Information provided:
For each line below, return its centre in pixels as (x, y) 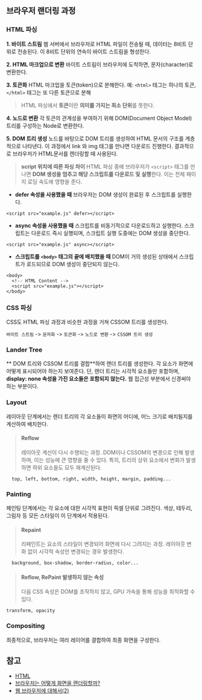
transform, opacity (31, 611)
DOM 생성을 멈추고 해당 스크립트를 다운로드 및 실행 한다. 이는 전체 (109, 174)
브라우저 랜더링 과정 (41, 11)
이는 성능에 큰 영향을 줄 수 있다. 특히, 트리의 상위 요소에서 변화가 (109, 460)
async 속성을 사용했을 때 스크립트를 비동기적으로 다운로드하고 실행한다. (99, 225)
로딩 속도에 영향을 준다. (55, 182)
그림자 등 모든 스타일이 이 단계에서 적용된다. (58, 515)
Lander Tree (24, 350)
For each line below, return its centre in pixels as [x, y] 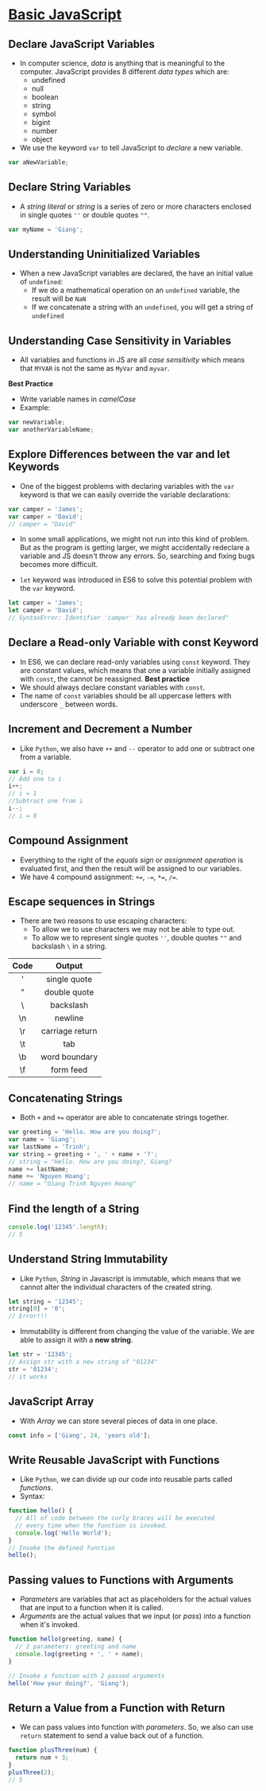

Work request: Only the pictures in the listing above get left out; print everything else exactly.

Problem solution:
For each line below, return its centre in pixels as (x, y) 
transform, opacity (31, 611)
DOM 생성을 멈추고 해당 스크립트를 다운로드 및 실행 한다. 이는 전체 (109, 174)
브라우저 랜더링 과정 (41, 11)
이는 성능에 큰 영향을 줄 수 있다. 특히, 트리의 상위 요소에서 변화가 (109, 460)
async 속성을 사용했을 때 스크립트를 비동기적으로 다운로드하고 실행한다. (99, 225)
로딩 속도에 영향을 준다. (55, 182)
그림자 등 모든 스타일이 이 단계에서 적용된다. (58, 515)
Lander Tree (24, 350)
For each line below, return its centre in pixels as [x, y] 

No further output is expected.